A person walks first at a constant speed of 5.10 m/s along a straight line from point circled A to point circled B and then back along the line from circled B to circled A at a constant speed of 3.15 m/s.(a) What is her average speed over the entire trip?
How can I find the average speed without knowing the distance?
To find the average speed without knowing the distance, you need to use the concept of time.
In this scenario, we have two parts to the trip: the outward journey from point A to point B, and the return journey from point B back to point A.
Let's denote the time taken for the outward journey as t1 and the time taken for the return journey as t2.
Given that the person walks at a constant speed of 5.10 m/s during the outward journey, we can determine the distance traveled during that time using the formula:
Distance = Speed × Time
So, the distance traveled from A to B is 5.10 m/s × t1.
Similarly, during the return journey, the person walks at a constant speed of 3.15 m/s. Therefore, the distance traveled from B to A is 3.15 m/s × t2.
Now, since average speed is defined as the total distance traveled divided by the total time taken, we can form an equation using the distances and times calculated above:
Average Speed = Total Distance / Total Time
The total distance is the sum of the distances traveled in both directions:
Total Distance = (5.10 m/s × t1) + (3.15 m/s × t2)

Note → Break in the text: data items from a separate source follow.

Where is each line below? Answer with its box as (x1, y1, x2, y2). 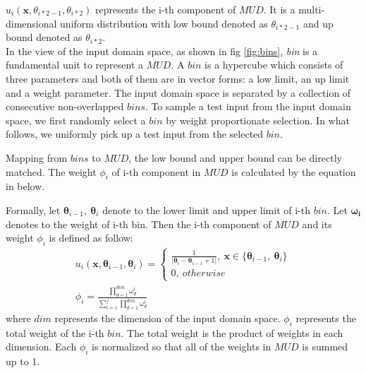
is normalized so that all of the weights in (92, 339, 272, 354)
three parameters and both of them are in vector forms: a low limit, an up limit (6, 71, 350, 85)
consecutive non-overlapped (6, 99, 124, 114)
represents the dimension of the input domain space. (54, 311, 281, 326)
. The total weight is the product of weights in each (121, 325, 343, 340)
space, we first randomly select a (6, 112, 146, 127)
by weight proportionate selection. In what (166, 112, 350, 127)
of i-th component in (111, 164, 201, 179)

The total time is the sum of the time taken for the outward and return journeys:
Total Time = t1 + t2
Therefore, the equation becomes:
Average Speed = [(5.10 m/s × t1) + (3.15 m/s × t2)] / (t1 + t2)
Since we don't know the individual values of t1 and t2, we won't be able to calculate the average speed precisely without that information. However, if you are given specific values for t1 and t2, you can substitute them into the equation to calculate the average speed.